[Opening Exercise data section]

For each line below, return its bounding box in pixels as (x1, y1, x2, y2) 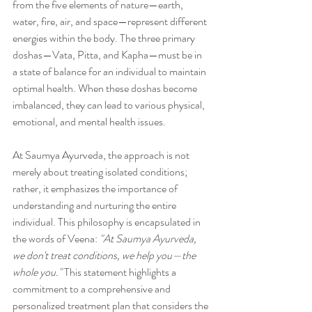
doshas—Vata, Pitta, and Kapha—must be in (13, 47, 204, 63)
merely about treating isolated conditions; (13, 164, 189, 180)
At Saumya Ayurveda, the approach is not (13, 147, 192, 164)
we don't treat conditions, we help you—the (13, 247, 198, 264)
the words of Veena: (13, 231, 100, 247)
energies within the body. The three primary (13, 30, 197, 47)
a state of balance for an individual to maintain (13, 63, 208, 80)
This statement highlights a (62, 264, 178, 281)

[Closing Exercise data section]

▶ [Task instructions]:
Go through the records above and count every line that includes "conditions". Give the number and nothing else.

▶ [Result of this task]:
2